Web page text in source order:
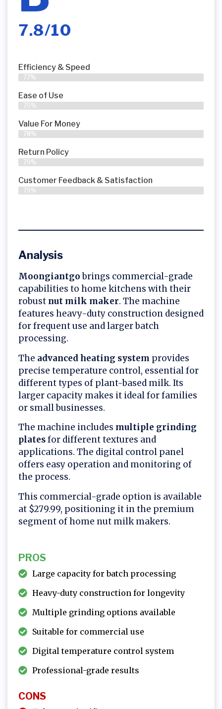
7.8/10
Efficiency & Speed
77%
Ease of Use
75%
Value For Money
78%
Return Policy
79%
Customer Feedback & Satisfaction
79%
Analysis
Moongiantgobrings commercial-grade
capabilities to home kitchens with their
robust nut milk maker. The machine
features heavy-duty construction designed
for frequent use and larger batch
processing.
The advanced heating system provides
precise temperature control, essential for
different types of plant-based milk. Its
larger capacity makes it ideal for families
or small businesses.
The machine includes multiple grinding
platesfor different textures and
applications. The digital control panel
offers easy operation and monitoring of
the process.
This commercial-grade option is available
at $279.99, positioning it in the premium
segment of home nut milk makers.
PROS
Large capacity for batch processing
Heavy-duty construction for longevity
Multiple grinding options available
Suitable for commercial use
Digital temperature control system
Professional-grade results
CONS

What this task involves: Every entry above needs to be copied exactly, and no pictures go with it.

Exercise result:
Web page text in source order:
7.8/10
Efficiency & Speed
77%
Ease of Use
75%
Value For Money
78%
Return Policy
79%
Customer Feedback & Satisfaction
79%
Analysis
Moongiantgobrings commercial-grade
capabilities to home kitchens with their
robust nut milk maker. The machine
features heavy-duty construction designed
for frequent use and larger batch
processing.
The advanced heating system provides
precise temperature control, essential for
different types of plant-based milk. Its
larger capacity makes it ideal for families
or small businesses.
The machine includes multiple grinding
platesfor different textures and
applications. The digital control panel
offers easy operation and monitoring of
the process.
This commercial-grade option is available
at $279.99, positioning it in the premium
segment of home nut milk makers.
PROS
Large capacity for batch processing
Heavy-duty construction for longevity
Multiple grinding options available
Suitable for commercial use
Digital temperature control system
Professional-grade results
CONS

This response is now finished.